Hungry elephants fight climate change one mouthful at a time
By Eva Frederick Jul. 15, 2019

[…]

As African forest elephants (Loxodonta cyclotis, above) graze, they munch trees and plants with stems smaller than 30 centimeters in diameter—a little wider than a basketball—often damaging or killing them. Researchers used a model to predict what a forest might look like after years of elephants eating down these smaller plants. The bottom line: Slow-growing, shade-tolerant trees thrive with less competition for water and sunlight. The resulting forest has fewer, taller trees with denser wood, and the overall mass of vegetation above the ground is higher, meaning more carbon is stored, the team reports on today in Nature Geoscience.

The model’s predictions checked out in the real world, too.

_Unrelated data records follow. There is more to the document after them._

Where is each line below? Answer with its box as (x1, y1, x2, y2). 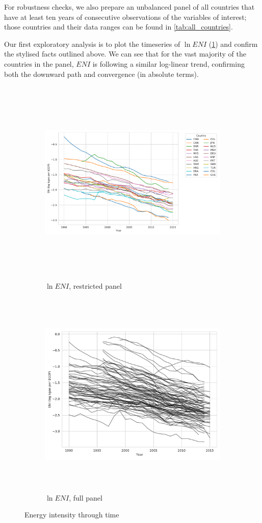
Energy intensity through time (24, 509, 119, 520)
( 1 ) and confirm (208, 38, 258, 49)
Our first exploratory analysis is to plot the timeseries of (4, 38, 180, 49)
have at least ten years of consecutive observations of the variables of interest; (4, 11, 247, 22)
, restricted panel (69, 280, 122, 291)
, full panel (69, 492, 102, 503)
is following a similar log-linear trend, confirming (92, 58, 245, 69)
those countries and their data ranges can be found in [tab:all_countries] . (4, 21, 233, 32)
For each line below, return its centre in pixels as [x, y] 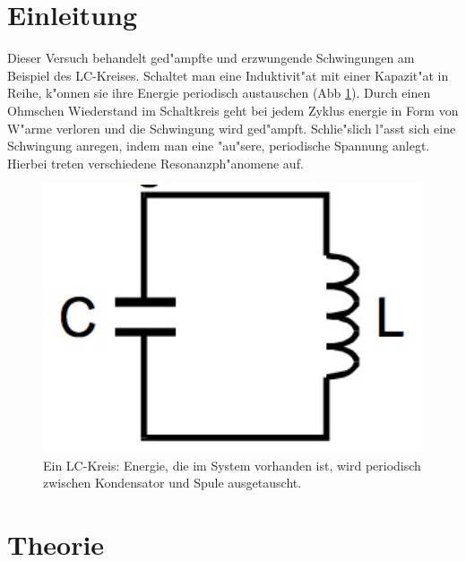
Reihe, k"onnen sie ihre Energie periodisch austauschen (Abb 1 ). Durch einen [219, 93]
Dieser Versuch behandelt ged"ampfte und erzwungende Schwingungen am [211, 58]
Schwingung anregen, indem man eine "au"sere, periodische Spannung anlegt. [219, 146]
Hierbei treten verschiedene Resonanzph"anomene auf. [155, 163]
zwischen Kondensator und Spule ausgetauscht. [173, 483]
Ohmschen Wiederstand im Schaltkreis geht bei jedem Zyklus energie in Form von [233, 110]
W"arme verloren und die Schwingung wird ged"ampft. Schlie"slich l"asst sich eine [232, 128]
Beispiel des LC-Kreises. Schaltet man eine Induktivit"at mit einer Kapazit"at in [228, 75]
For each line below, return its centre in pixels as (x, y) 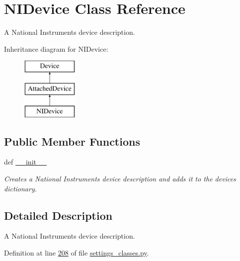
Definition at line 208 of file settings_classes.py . (77, 253)
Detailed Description (58, 215)
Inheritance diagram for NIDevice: (56, 48)
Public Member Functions (72, 141)
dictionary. (21, 188)
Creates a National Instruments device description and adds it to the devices (120, 179)
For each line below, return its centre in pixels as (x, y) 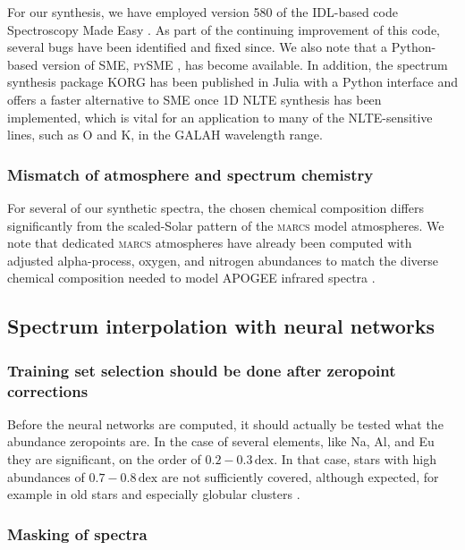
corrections (48, 390)
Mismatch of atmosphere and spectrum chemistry (190, 174)
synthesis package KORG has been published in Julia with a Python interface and (232, 82)
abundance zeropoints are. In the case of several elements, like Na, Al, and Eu (221, 441)
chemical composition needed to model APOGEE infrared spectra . (191, 278)
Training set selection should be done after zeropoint (202, 370)
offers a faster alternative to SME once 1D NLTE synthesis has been (194, 99)
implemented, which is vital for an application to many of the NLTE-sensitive (220, 117)
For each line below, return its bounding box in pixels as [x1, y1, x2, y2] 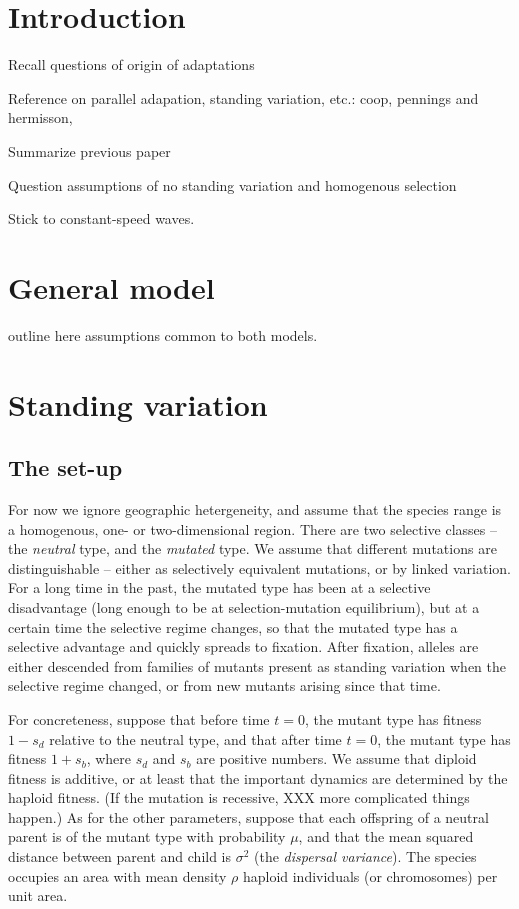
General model [8, 266, 215, 307]
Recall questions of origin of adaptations [8, 54, 255, 75]
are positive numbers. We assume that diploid [196, 748, 477, 769]
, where [86, 748, 131, 769]
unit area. [8, 885, 68, 906]
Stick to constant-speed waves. [8, 208, 195, 229]
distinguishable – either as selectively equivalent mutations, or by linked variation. [8, 557, 511, 578]
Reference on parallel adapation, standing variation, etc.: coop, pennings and [8, 87, 479, 108]
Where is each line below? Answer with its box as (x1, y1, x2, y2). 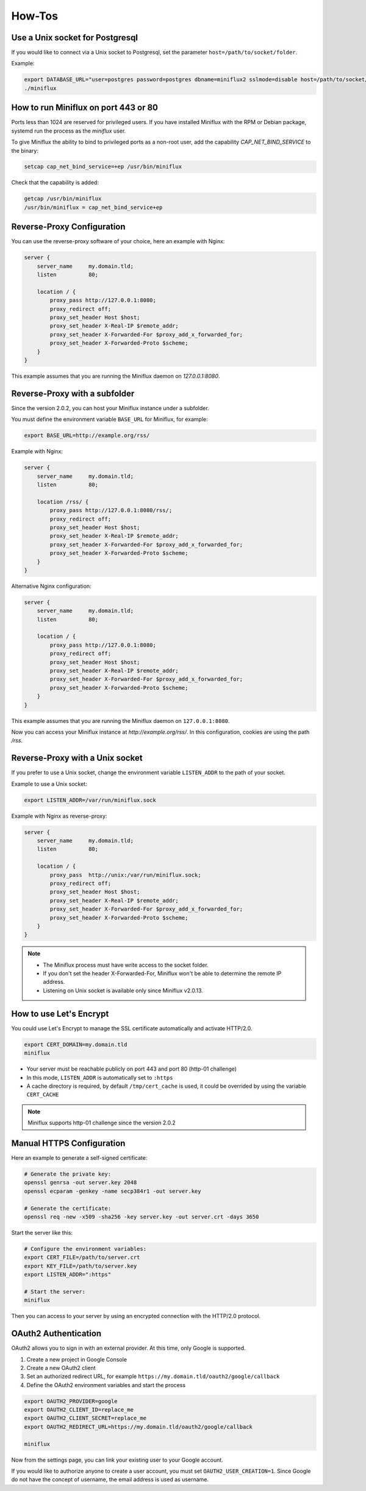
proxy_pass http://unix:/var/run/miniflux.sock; (49, 871, 201, 878)
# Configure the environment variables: (24, 1245, 146, 1252)
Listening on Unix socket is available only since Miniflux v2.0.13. (43, 987, 204, 994)
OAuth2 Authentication (11, 1328, 102, 1339)
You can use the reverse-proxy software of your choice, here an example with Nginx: (11, 238, 225, 245)
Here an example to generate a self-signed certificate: (11, 1154, 148, 1161)
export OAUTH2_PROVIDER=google (24, 1398, 118, 1405)
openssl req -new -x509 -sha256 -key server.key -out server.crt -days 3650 (24, 1213, 259, 1220)
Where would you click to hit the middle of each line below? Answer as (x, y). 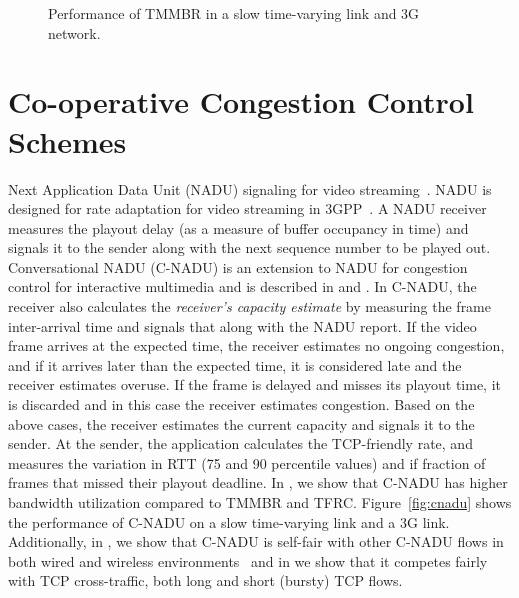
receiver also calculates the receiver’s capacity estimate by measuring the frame (249, 306)
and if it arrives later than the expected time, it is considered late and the (235, 364)
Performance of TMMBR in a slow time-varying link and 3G (234, 13)
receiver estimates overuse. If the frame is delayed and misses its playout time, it (255, 384)
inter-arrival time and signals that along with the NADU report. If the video (242, 325)
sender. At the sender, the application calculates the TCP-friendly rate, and (240, 443)
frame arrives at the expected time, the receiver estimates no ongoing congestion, (256, 345)
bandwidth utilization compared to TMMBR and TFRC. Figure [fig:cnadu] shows (260, 502)
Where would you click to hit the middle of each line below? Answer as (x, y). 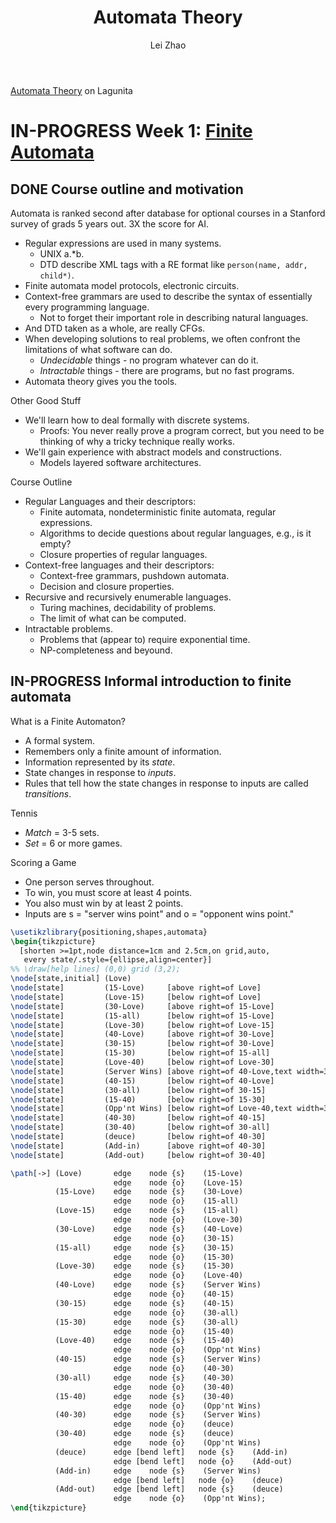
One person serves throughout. (89, 882)
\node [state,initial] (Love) (71, 979)
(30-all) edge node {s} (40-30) (144, 1377)
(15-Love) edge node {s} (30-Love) (149, 1192)
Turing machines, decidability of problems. (128, 607)
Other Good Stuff (46, 400)
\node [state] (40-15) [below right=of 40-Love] (142, 1081)
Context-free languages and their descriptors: (119, 565)
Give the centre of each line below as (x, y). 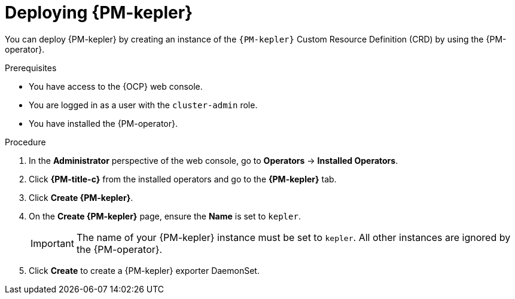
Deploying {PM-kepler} (99, 13)
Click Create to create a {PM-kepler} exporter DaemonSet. (144, 270)
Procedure (25, 142)
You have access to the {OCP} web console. (116, 86)
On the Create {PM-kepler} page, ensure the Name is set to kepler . (165, 216)
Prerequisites (31, 68)
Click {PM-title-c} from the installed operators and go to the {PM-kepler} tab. (183, 179)
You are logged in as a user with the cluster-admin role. (143, 105)
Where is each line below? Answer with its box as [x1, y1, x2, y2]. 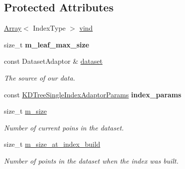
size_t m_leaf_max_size [4, 39, 90, 49]
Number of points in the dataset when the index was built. [4, 155, 179, 166]
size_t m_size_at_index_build [4, 139, 100, 149]
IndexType [33, 23, 66, 33]
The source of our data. [4, 72, 75, 83]
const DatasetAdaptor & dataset [4, 56, 103, 66]
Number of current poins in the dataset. [4, 122, 124, 132]
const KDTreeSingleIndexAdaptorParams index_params [4, 89, 182, 99]
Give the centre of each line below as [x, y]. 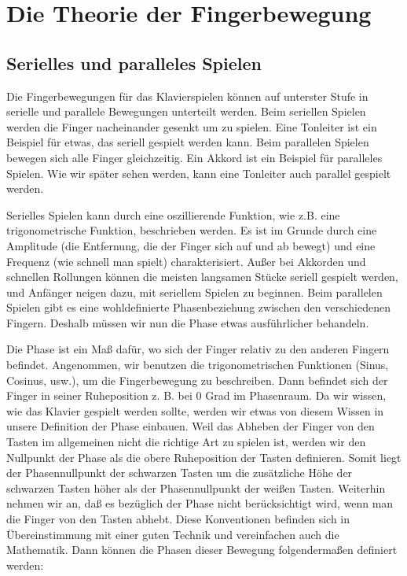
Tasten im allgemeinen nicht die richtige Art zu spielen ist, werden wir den [186, 442]
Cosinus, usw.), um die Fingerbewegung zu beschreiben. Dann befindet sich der [197, 380]
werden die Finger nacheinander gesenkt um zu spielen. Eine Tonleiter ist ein [192, 126]
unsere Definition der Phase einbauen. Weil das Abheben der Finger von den [191, 426]
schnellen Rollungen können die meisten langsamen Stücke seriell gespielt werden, [202, 277]
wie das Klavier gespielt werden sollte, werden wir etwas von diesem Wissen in [195, 410]
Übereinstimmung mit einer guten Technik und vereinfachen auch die [173, 534]
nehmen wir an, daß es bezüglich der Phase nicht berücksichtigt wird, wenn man [200, 503]
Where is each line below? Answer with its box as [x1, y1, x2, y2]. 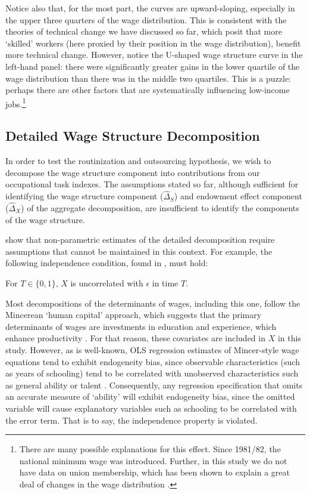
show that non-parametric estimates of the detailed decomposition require [5, 233, 275, 246]
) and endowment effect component [174, 190, 302, 202]
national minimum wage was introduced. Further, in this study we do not [19, 454, 287, 467]
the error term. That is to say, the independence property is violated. [5, 413, 258, 426]
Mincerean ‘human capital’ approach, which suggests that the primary [5, 308, 262, 321]
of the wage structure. [5, 213, 85, 226]
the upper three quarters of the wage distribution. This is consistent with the [5, 13, 287, 26]
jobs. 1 [5, 95, 26, 110]
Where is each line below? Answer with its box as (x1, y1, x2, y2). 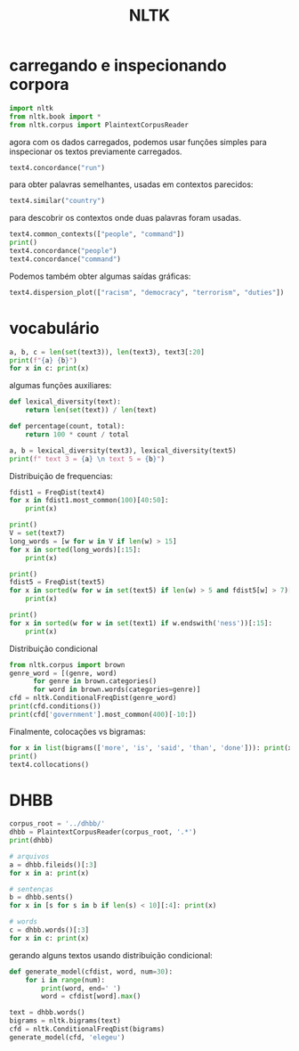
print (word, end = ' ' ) (41, 983, 122, 993)
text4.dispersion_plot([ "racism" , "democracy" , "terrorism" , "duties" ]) (9, 288, 285, 297)
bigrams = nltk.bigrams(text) (9, 1016, 122, 1025)
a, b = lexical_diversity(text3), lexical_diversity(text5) (9, 446, 238, 455)
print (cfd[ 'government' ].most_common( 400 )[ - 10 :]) (9, 710, 198, 719)
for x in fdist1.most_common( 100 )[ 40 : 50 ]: (9, 496, 169, 505)
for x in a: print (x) (9, 868, 90, 877)
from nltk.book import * (9, 112, 101, 121)
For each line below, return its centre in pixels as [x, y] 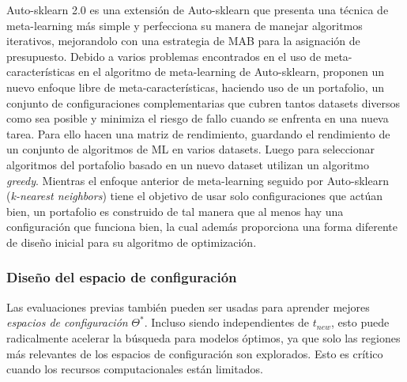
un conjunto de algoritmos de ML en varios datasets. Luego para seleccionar [191, 149]
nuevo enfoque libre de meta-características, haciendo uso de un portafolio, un [195, 87]
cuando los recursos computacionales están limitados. [135, 369]
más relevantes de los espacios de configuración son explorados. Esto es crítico [195, 353]
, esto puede [360, 322]
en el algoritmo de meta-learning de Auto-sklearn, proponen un [232, 72]
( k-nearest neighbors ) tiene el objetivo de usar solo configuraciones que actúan [194, 196]
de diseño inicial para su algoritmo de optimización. [132, 242]
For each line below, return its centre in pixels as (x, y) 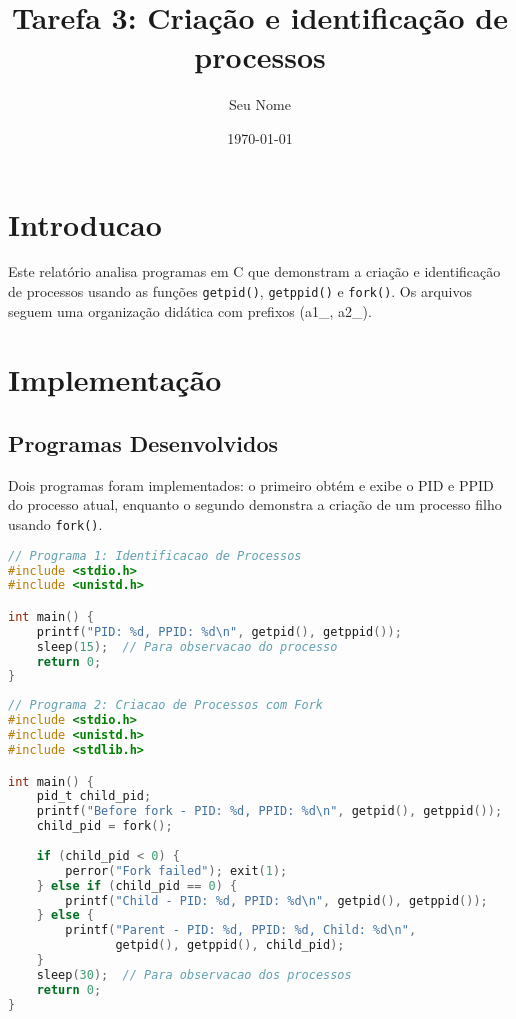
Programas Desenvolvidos (143, 443)
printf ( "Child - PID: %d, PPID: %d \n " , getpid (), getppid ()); (276, 900)
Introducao (85, 223)
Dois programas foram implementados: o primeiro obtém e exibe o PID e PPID (251, 484)
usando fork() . (55, 524)
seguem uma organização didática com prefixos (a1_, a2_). (190, 310)
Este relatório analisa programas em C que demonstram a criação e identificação (254, 271)
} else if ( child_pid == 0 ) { (137, 885)
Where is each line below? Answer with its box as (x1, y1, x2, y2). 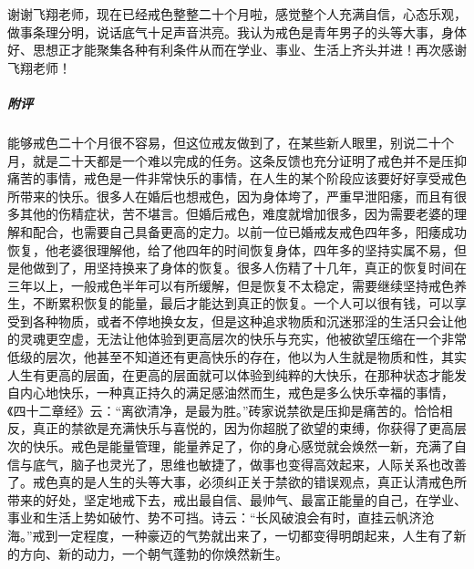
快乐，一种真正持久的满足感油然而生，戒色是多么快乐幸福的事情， (57, 383, 454, 402)
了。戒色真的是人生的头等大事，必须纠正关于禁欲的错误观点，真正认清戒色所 (7, 472, 467, 491)
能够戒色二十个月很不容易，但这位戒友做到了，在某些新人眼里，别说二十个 (7, 132, 454, 151)
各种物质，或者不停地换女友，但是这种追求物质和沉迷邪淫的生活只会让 (32, 311, 454, 330)
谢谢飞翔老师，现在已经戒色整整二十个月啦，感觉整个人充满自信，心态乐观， (7, 5, 467, 23)
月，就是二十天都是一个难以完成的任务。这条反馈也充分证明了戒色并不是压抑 (7, 150, 467, 170)
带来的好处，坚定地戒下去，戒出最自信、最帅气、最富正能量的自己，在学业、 (7, 490, 467, 509)
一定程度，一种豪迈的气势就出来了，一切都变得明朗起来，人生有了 (57, 526, 454, 544)
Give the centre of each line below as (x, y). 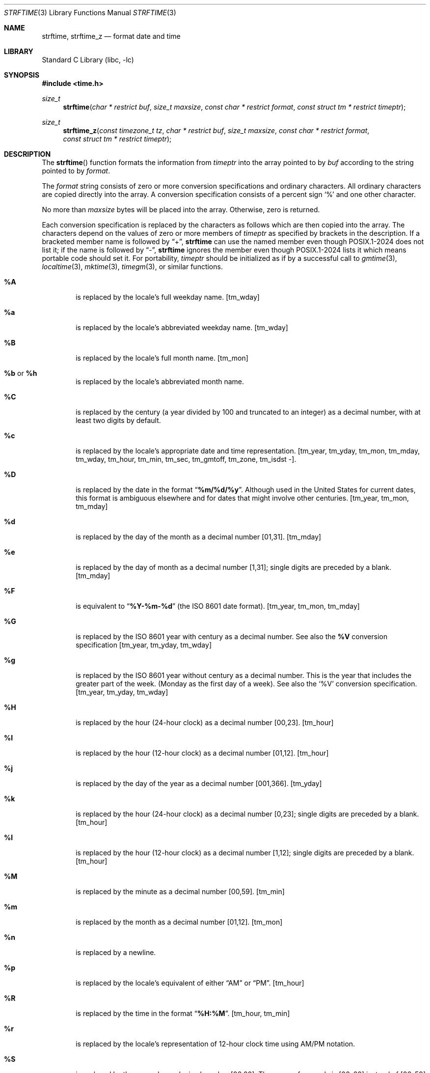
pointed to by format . (76, 171)
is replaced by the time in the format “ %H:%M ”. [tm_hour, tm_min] (183, 1013)
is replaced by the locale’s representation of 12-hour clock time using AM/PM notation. (215, 1044)
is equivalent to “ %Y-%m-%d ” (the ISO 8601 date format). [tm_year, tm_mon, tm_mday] (218, 606)
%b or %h (21, 373)
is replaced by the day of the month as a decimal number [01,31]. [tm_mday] (199, 537)
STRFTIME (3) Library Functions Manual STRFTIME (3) (90, 13)
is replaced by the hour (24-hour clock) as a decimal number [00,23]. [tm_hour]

Trees in forests where elephants live had denser wood by about 75 grams per cubic meter than those in forests without elephants. Even just one elephant per square kilometer could increase the amount of plant mass in the forest by up to 60 tons per hectare, enough to suck up more than 10 billion tons of planet-warming carbon dioxide…

[…]

Science! As in, “she blinded me with…”[2]

So… if elephants cool the planet… This means that the megafauna extinction ended the Ice Age!

If I have to tell you when I’m being sarcastic, it takes all of the fun out of being sarcastic.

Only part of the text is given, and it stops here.